### WHAT YOU NEED TO DO
When you reach the line below that has "v2.Dockerfile - new", start returning lines exactly, and stop after the line that has "in [[Jerusalem]], carried"; skip the pictures.

### INFORMATION
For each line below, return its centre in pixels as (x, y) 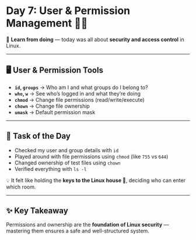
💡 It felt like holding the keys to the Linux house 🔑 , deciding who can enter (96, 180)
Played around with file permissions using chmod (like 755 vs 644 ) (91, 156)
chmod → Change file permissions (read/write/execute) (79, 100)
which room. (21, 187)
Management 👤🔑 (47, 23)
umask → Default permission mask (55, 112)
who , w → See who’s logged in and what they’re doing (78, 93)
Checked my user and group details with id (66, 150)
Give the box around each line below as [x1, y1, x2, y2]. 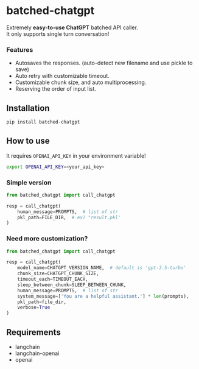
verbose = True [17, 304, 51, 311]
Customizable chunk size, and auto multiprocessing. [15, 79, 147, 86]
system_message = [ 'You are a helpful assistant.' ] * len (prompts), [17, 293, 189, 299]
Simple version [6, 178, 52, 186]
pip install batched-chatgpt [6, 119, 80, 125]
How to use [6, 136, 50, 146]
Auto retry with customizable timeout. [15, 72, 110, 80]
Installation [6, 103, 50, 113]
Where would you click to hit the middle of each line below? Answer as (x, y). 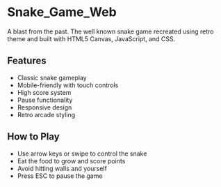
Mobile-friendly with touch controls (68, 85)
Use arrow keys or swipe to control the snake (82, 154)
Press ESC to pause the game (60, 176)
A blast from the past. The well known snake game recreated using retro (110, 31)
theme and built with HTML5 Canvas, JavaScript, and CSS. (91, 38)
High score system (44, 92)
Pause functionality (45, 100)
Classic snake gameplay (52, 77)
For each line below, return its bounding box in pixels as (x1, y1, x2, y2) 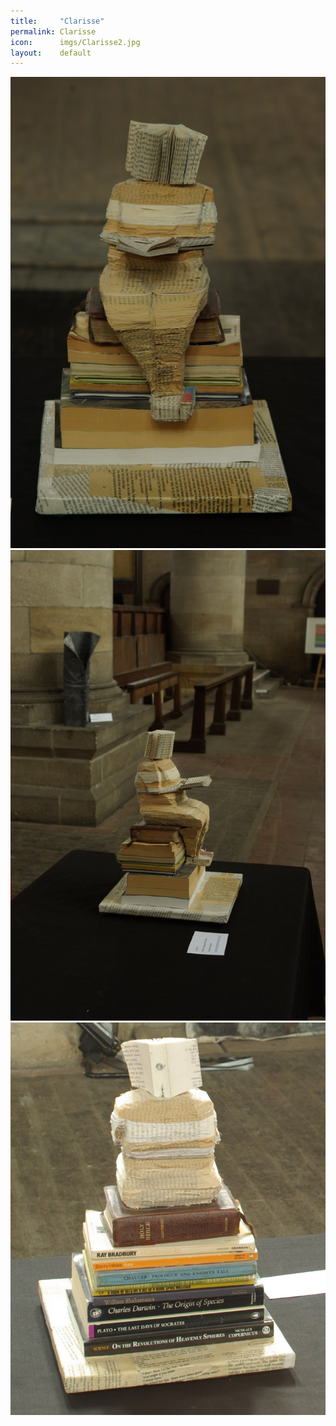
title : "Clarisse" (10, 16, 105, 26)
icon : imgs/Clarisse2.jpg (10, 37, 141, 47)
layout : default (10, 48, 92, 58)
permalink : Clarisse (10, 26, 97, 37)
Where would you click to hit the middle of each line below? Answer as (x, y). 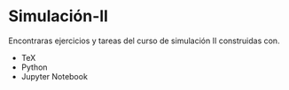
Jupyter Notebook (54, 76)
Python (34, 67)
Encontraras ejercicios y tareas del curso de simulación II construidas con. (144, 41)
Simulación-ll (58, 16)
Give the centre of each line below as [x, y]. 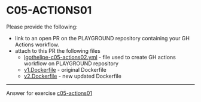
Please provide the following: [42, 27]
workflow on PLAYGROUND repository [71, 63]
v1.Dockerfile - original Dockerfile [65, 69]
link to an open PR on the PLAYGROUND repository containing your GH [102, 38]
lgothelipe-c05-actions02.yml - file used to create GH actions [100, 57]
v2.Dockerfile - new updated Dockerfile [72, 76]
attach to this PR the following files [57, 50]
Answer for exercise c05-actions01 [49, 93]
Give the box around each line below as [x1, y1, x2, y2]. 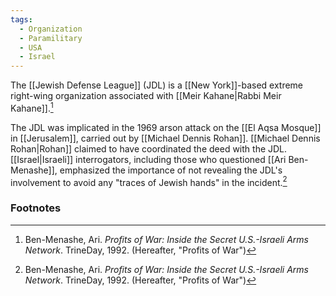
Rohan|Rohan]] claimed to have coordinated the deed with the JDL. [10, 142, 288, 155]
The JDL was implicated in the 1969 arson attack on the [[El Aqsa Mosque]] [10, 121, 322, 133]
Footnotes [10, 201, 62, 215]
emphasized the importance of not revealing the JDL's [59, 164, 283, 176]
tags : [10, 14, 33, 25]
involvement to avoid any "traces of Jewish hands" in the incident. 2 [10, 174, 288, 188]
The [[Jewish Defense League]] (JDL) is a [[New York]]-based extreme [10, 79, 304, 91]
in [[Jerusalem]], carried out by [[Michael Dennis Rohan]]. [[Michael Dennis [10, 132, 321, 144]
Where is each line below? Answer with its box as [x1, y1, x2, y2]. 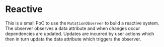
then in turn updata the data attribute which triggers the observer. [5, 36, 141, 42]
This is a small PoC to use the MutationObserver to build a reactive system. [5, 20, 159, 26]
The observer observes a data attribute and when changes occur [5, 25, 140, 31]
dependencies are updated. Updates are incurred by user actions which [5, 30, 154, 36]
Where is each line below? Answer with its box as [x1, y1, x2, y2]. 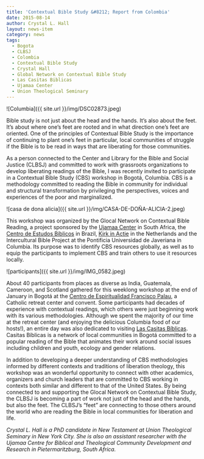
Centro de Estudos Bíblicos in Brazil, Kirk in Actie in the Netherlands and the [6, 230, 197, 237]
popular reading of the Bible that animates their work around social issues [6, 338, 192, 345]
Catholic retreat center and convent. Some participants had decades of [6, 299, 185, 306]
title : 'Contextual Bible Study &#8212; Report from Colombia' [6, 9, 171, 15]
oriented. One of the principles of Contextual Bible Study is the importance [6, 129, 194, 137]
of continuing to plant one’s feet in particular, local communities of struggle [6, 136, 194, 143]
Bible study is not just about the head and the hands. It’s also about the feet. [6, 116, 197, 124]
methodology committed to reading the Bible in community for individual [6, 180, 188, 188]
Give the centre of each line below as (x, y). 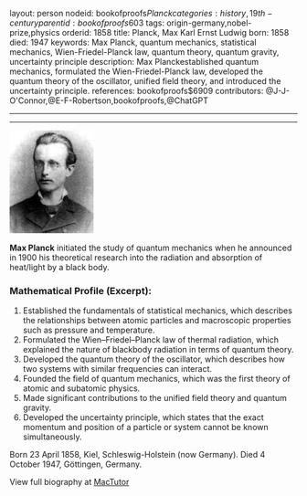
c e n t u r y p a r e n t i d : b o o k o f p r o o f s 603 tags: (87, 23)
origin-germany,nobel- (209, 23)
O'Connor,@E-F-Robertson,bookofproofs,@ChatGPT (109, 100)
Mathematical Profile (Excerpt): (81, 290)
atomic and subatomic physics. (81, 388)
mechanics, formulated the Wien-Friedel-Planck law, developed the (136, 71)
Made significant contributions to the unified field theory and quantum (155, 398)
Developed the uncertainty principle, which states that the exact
--
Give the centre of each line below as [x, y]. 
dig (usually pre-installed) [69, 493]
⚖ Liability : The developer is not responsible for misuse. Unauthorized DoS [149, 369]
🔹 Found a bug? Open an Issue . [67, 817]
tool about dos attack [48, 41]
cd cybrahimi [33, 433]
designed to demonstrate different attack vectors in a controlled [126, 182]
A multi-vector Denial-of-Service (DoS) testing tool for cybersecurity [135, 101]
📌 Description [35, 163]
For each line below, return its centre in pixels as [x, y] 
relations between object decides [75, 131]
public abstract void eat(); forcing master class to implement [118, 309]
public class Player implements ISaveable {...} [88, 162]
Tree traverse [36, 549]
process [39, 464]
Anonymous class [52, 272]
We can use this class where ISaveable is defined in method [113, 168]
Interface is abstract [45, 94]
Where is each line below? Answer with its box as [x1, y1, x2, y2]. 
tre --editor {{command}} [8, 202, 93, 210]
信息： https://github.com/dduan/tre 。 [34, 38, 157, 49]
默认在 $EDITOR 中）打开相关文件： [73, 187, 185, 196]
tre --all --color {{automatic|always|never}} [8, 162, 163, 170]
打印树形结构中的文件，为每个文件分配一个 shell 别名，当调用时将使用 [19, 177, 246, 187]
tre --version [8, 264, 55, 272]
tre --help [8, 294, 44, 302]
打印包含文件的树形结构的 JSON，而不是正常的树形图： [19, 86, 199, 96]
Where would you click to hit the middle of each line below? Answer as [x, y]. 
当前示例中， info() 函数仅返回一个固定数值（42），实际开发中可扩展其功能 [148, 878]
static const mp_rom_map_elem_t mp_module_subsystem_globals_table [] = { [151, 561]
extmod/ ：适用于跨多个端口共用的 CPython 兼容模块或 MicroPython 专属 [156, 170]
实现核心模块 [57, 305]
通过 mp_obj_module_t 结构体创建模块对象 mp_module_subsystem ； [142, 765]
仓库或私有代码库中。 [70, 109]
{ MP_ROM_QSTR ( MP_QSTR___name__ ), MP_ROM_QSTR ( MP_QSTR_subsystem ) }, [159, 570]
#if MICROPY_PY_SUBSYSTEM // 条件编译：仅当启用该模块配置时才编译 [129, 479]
---
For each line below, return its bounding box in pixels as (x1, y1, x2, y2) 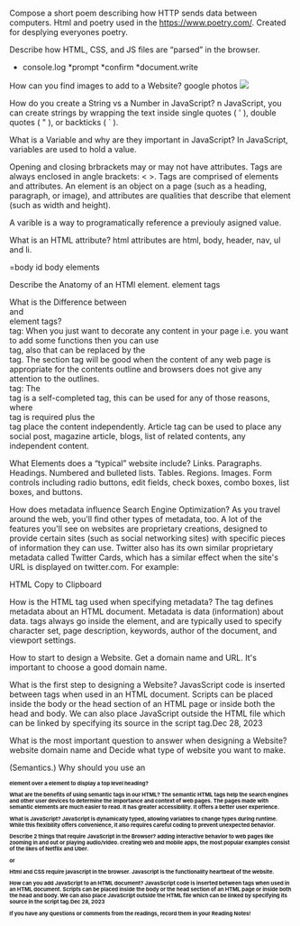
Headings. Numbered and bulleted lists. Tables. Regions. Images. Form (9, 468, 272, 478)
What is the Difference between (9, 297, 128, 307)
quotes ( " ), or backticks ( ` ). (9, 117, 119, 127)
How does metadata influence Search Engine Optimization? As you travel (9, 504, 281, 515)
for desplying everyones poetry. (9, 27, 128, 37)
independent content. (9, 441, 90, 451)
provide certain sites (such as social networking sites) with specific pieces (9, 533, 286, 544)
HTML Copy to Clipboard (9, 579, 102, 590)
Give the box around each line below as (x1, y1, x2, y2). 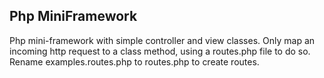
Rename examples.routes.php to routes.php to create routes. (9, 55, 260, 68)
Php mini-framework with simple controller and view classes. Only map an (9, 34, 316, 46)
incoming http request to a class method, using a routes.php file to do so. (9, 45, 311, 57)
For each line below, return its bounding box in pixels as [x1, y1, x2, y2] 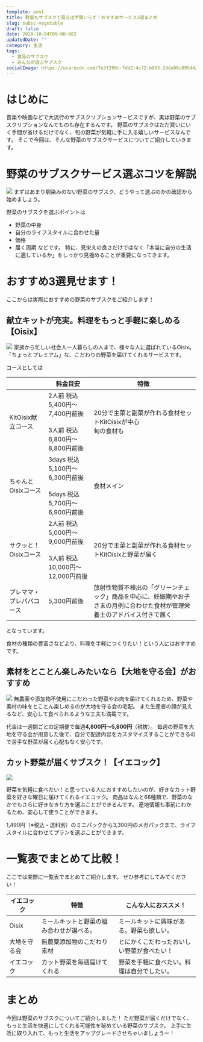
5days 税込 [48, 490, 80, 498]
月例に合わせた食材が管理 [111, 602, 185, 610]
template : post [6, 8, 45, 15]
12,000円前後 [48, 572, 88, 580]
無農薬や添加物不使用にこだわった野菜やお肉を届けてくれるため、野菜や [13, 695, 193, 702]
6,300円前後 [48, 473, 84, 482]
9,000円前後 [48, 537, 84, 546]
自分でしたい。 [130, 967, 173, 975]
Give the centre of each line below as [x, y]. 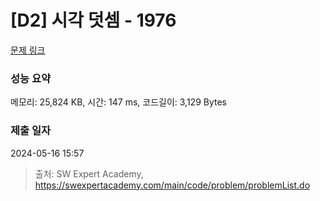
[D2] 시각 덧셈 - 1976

### EXERCISE ANSWER
v2.Dockerfile - new updated Dockerfile [72, 76]
attach to this PR the following files [57, 50]
Answer for exercise c05-actions01 [49, 93]
Give the box around each line below as [x1, y1, x2, y2]. 
Rohan|Rohan]] claimed to have coordinated the deed with the JDL. [10, 142, 288, 155]
The JDL was implicated in the 1969 arson attack on the [[El Aqsa Mosque]] [10, 121, 322, 133]
Footnotes [10, 201, 62, 215]
emphasized the importance of not revealing the JDL's [59, 164, 283, 176]
tags : [10, 14, 33, 25]
involvement to avoid any "traces of Jewish hands" in the incident. 2 [10, 174, 288, 188]
The [[Jewish Defense League]] (JDL) is a [[New York]]-based extreme [10, 79, 304, 91]
in [[Jerusalem]], carried out by [[Michael Dennis Rohan]]. [[Michael Dennis [10, 132, 321, 144]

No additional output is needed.